For the shut-in phase, we calculated the equilibrium between matrix and fracture pressures during the forced imbibition process post-fracturing fluid energization. Results indicate that, in the early shut-in period, forced imbibition displaces the fracturing fluid deeper into the reservoir, with an imbibition depth (or effective seepage distance) of 1.78 m. After a shut-in period exceeding 28 days, the pressure between the matrix and the fracture gradually reaches a dynamic equilibrium, stabilizing around 19.8 MPa.
During the production phase, a constant pressure boundary was set at the fracture face for back-production. Following the principle that the pressure gradient between the shale matrix reservoir and the fracture face exceeds the threshold pressure gradient, the maximum effective seepage distance is the pressure propagation limit distance. Simulations suggest that the maximum seepage distance for the target block is approximately 6.02 m. This implies that the shale matrix reservoir can be fully utilized when the matrix block length is around 12 m. This understanding can be applied to differentiate the effective seepage limits between fractures and matrices, further guiding the optimization of fracture spacing in hydraulic fracturing design.
Acknowledgement: The authors express sincere gratitude to PetroChina Changqing Oilfield Company for their invaluable support in this research. The funding, data, and resources provided by PetroChina Changqing Oilfield Company were instrumental in the successful completion of this study. The continuous encouragement and assistance from the company have played a crucial role in the research endeavors of the authors.

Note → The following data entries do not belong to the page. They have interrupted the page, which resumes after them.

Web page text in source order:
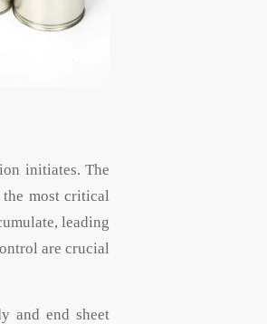
initiates. The
the most critical
leading
are crucial
and end sheet

Funding Statement: This study was supported by China National Petroleum Corporation’s Fourteenth Five-Year Plan’s Prospective Fundamental Project on ‘Research on Key Technologies and Equipment for Reservoir Reconstruction’ (2021DJ45).
Author Contributions: The authors confirm contribution to the paper as follows: study conception and design: Lijun Mu, Jie Bai; data collection: Jie Bai; analysis and interpretation of results: Xiaojia Xue, Xiaoyan Li, Xueliang Han; draft manuscript preparation: Jie Bai, Xiaoyan Li. All authors reviewed the results and approved the final version of the manuscript.

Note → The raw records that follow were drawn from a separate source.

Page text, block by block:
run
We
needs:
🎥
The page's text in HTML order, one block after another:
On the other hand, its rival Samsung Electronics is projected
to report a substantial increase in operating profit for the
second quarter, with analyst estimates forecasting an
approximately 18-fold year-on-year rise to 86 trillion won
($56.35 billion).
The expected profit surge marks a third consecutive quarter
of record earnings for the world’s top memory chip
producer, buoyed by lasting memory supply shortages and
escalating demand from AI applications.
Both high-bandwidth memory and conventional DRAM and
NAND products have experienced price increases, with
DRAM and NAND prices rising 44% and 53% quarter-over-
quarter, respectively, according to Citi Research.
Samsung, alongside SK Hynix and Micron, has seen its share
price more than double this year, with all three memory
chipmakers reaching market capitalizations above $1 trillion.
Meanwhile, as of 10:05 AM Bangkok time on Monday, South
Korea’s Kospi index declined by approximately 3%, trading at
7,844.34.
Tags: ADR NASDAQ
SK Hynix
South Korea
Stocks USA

Availability of Data and Materials: The data used in the context of this study is confidential due to its sensitive nature and agreements made with relevant stakeholders. As such, it cannot be publicly disclosed or made accessible. We acknowledge the importance of data transparency in research and have taken steps to provide as much detail as possible in the manuscript without compromising the confidentiality agreements.
Conflicts of Interest: The authors declare that they have no conflicts of interest to report regarding the present study.